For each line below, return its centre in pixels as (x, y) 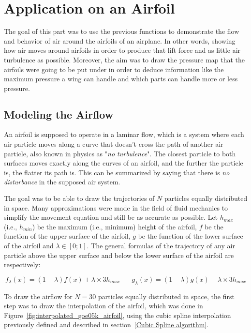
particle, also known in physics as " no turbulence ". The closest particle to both (120, 153)
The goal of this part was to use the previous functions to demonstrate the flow (122, 31)
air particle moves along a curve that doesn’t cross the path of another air (114, 144)
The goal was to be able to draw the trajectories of (79, 198)
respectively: (22, 265)
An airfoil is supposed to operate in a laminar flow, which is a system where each (124, 134)
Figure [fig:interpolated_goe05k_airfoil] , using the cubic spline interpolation (118, 315)
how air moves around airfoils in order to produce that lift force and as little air (122, 50)
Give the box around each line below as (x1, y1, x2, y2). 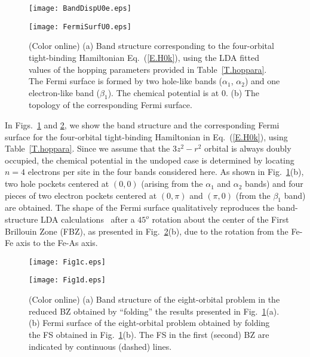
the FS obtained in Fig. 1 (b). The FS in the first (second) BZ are (29, 328, 269, 340)
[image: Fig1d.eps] (29, 276, 106, 285)
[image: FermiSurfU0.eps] (29, 22, 131, 31)
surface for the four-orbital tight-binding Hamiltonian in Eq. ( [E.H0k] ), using (5, 130, 288, 143)
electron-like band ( (29, 86, 100, 99)
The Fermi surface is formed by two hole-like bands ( (29, 75, 223, 87)
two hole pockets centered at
________
:: Task goal ::
Output the records above as they stand, from the first line to the line with "Figure [fig:interpolated_goe05k_airfoil] , using", inclusive, and exclude the pictures.

:: Solution for this problem ::
For each line below, return its centre in pixels as (x, y) 
particle, also known in physics as " no turbulence ". The closest particle to both (120, 153)
The goal of this part was to use the previous functions to demonstrate the flow (122, 31)
air particle moves along a curve that doesn’t cross the path of another air (114, 144)
The goal was to be able to draw the trajectories of (79, 198)
respectively: (22, 265)
An airfoil is supposed to operate in a laminar flow, which is a system where each (124, 134)
Figure [fig:interpolated_goe05k_airfoil] , using the cubic spline interpolation (118, 315)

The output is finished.